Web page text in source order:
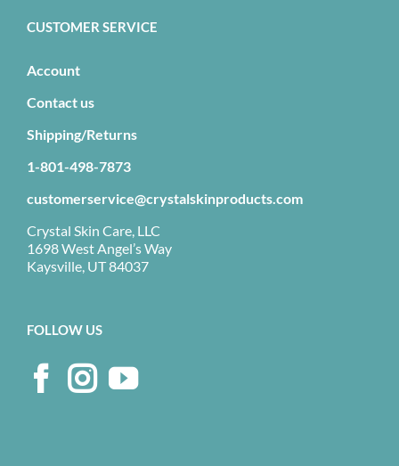
CUSTOMER SERVICE
Account
Contact us
Shipping/Returns
1-801-498-7873
customerservice@crystalskinproducts.com
Crystal Skin Care, LLC
1698 West Angel’s Way
Kaysville, UT 84037
FOLLOW US
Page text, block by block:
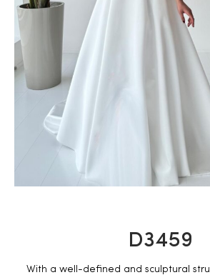
D3459
With a well-defined and sculptural
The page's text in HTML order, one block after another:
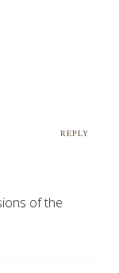
REPLY
of the
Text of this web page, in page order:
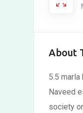
About
5.5
Naveed
society
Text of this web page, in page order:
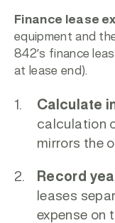
Finance lease
equipment and
842’s finance
at lease end).
Calculate
calculation
mirrors the
Record
leases
expense on
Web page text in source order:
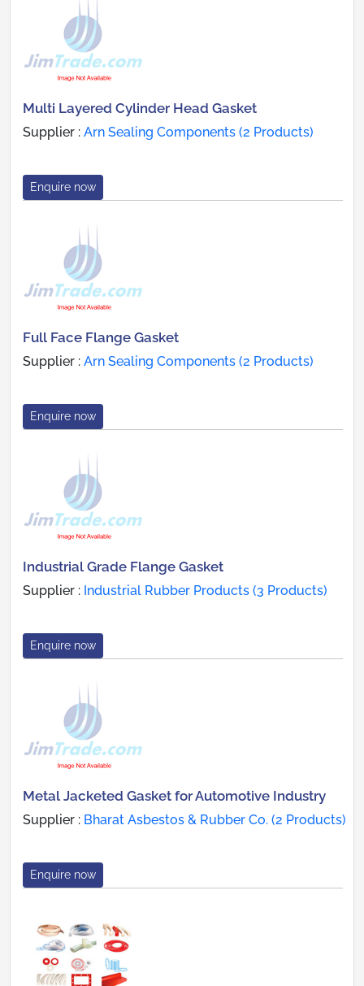
Multi Layered Cylinder Head Gasket
Supplier : Arn Sealing Components (2 Products)
Enquire now
Full Face Flange Gasket
Supplier : Arn Sealing Components (2 Products)
Enquire now
Industrial Grade Flange Gasket
Supplier : Industrial Rubber Products (3 Products)
Enquire now
Metal Jacketed Gasket for Automotive Industry
Supplier : Bharat Asbestos & Rubber Co. (2 Products)
Enquire now
+===+
## Task objective:
What is wanted is a verbatim transcription of every record above, pictures excluded.

## Output for this exercise:
Web page text in source order:
CUSTOMER SERVICE
Account
Contact us
Shipping/Returns
1-801-498-7873
customerservice@crystalskinproducts.com
Crystal Skin Care, LLC
1698 West Angel’s Way
Kaysville, UT 84037
FOLLOW US
Page text, block by block:
D3459
With a well-defined and sculptural
The page's text in HTML order, one block after another:
REPLY
of the
Text of this web page, in page order:
About
5.5
Naveed
society
Text of this web page, in page order:
Finance lease
equipment and
842’s finance
at lease end).
Calculate
calculation
mirrors the
Record
leases
expense on
Web page text in source order:
Multi Layered Cylinder Head Gasket
Supplier : Arn Sealing Components (2 Products)
Enquire now
Full Face Flange Gasket
Supplier : Arn Sealing Components (2 Products)
Enquire now
Industrial Grade Flange Gasket
Supplier : Industrial Rubber Products (3 Products)
Enquire now
Metal Jacketed Gasket for Automotive Industry
Supplier : Bharat Asbestos & Rubber Co. (2 Products)
Enquire now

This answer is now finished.